Pada periode pra operasi, perawatan harus dilakukan ketika menempatkan tabung enterik
Gambar. 2 Radiografi frontal dada dan perut pada pria yang baru lahir dengan atresia esofagus. Perutnya tidak mengandung gas, tabung nasoenterik
berakhir di kantong esofagus bagian atas (panah hitam) dan lumbal hemivertebra (panah putih) dicatat. saat melakukan “celah-o-gram”
esophagram karena rapuhnya kantong esofagus dan resiko perforasi iatrogenik.
Temuan yang diharapkan setelah Tahap I
Tahap I dari proses Foker melibatkan torakotomi, penempatan klip bedah pada akhir setiap segmen esofagus untuk bertindak
sebagai penanda radiografi dan penempatan jahitan traksi yang externalizedtolengtheningapparatuses onthe kulit ( Gambar
1 dan 4 ). Ketegangan diinduksi secara berkala dengan menambahkan tubing kateter ke aparatus yang memanjang.

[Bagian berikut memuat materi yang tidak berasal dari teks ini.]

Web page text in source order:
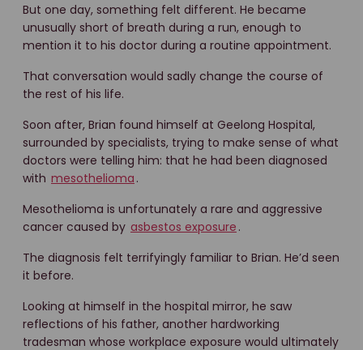
But one day, something felt different. He became
unusually short of breath during a run, enough to
mention it to his doctor during a routine appointment.
That conversation would sadly change the course of
the rest of his life.
Soon after, Brian found himself at Geelong Hospital,
surrounded by specialists, trying to make sense of what
doctors were telling him: that he had been diagnosed
with mesothelioma .
Mesothelioma is unfortunately a rare and aggressive
cancer caused by asbestos exposure .
The diagnosis felt terrifyingly familiar to Brian. He’d seen
it before.
Looking at himself in the hospital mirror, he saw
reflections of his father, another hardworking
tradesman whose workplace exposure would ultimately
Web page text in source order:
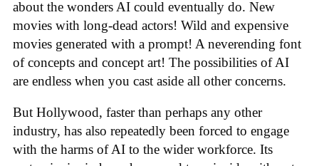
about the wonders AI could eventually do. New
movies with long-dead actors! Wild and expensive
movies generated with a prompt! A neverending font
of concepts and concept art! The possibilities of AI
are endless when you cast aside all other concerns.
But Hollywood, faster than perhaps any other
industry, has also repeatedly been forced to engage
with the harms of AI to the wider workforce. Its

Pertumbuhan Terserang dipantau pada radiografi dada serial (Gbr. 5) dengan melacak posisi klip dan “celah-o-gram”
esophagrams (Gbr. 6) dengan melacak posisi lumen esofagus opacifier.
Komplikasi setelah Tahap I
Komplikasi yang terjadi setelah Tahap I mungkin termasuk kebocoran segmen esofagus, empiema dan / atau abses. Pasien
dibius
470
Pediatr Radiol (2014) 44:467–475
Gambar 3 Esophagram “ gap-o-gram ” presurgikal pada anak laki-laki berusia 2 hari dengan atresia esofagus. Intraoperatif “celah-o-gram”

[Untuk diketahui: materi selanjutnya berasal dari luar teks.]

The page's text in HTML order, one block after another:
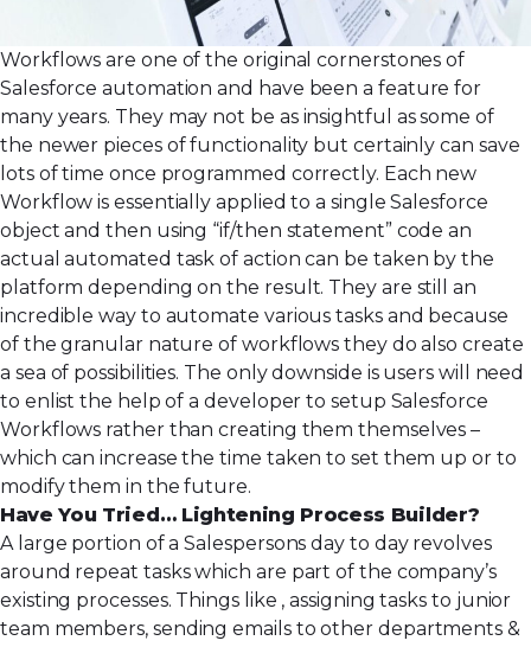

esophagram dengan penggaris dikalibrasi menunjukkan celah 5,5 cm antara proksimal (panah hitam) dan distal (panah putih) segmen esofagus
Gbr.4 Rontgen dada pada anak laki-laki berusia 6 bulan setelah Tahap I. Segmen esofagus proksimal ditandai dengan klip (panah hitam) dan
ditempelkan ke alat pemanjangan yang lebih rendah (panah hitam). Segmen esofagus distal juga ditandai dengan klip (kepala panah putih) dan
ditempelkan ke alat pemanjangan bagian atas (panah putih)

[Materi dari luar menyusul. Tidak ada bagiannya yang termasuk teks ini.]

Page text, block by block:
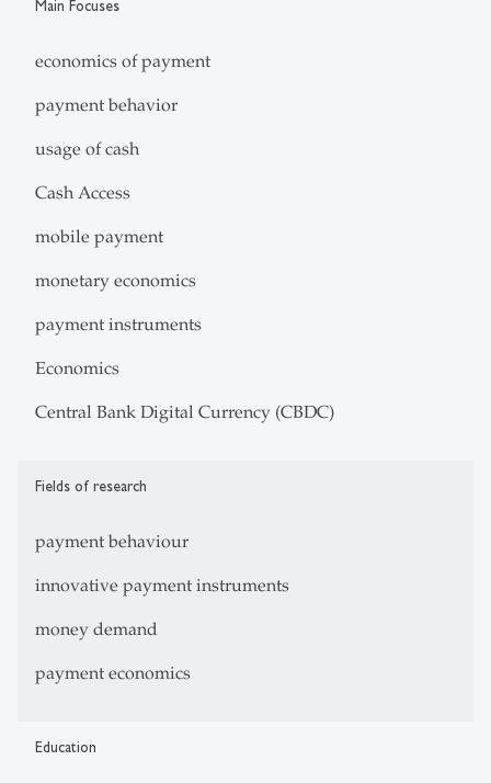
Main Focuses
economics of payment
payment behavior
usage of cash
Cash Access
mobile payment
monetary economics
payment instruments
Economics
Central Bank Digital Currency (CBDC)
Fields of research
payment behaviour
innovative payment instruments
money demand
payment economics
Education

Gambar. 5 radiografi Serial dada pada anak laki-laki berusia 1 bulan yang menjalani proses Foker menunjukkan pertumbuhan esofagus yang
diinduksi traksi. Ujung-ujung segmen esofagus ditandai dengan klip (kepala panah) dan perangkat traksi terdiri dari jangkar dan potongan tubing
kateter (panah). Segmen esofagus proksimal (panah hitam) melekat pada perangkat yang lebih rendah (panah hitam) dan segmen esofagus distal
(panah putih) terpasang ke perangkat atas (panah putih). Dada
Pediatr Radiol (2014) 44:467–475
471
dan lumpuh sepanjang Tahap I, tetapi kelumpuhan secara berkala terangkat dan dapat terjadi gangguan jahitan. Jika ada
gangguan dari segmen esofagus, gas ekstraluminal dan puing-puing dapat dilihat pada radiografi dan kebocoran dapat
dikonfirmasi pada “celah-o-gram” esophagram (Gbr. 7). Infeksi pada rongga dada, sering berhubungan dengan kebocoran,
dapat menyebabkan empiema atau abses (Gambar 8 ).
radiografi pada hari pasca operasi 1 (a), 5 (b) dan 11 (c) menunjukkan peningkatan kateter tubing, yang memberikan traksi terus menerus, dan
pergerakan penanda esofagus yang menunjukkan pertumbuhan yang diinduksi tegangan, dengan beberapa sentimeter tumpang tindih dengan hari
pasca operasi 11. berikutnya “Gapo -gram” esophagram (tidak ditampilkan) menunjukkan utuh segmen esofagus tumpang tindih
Imaging setelah esophageal anastomosis (Tahap II)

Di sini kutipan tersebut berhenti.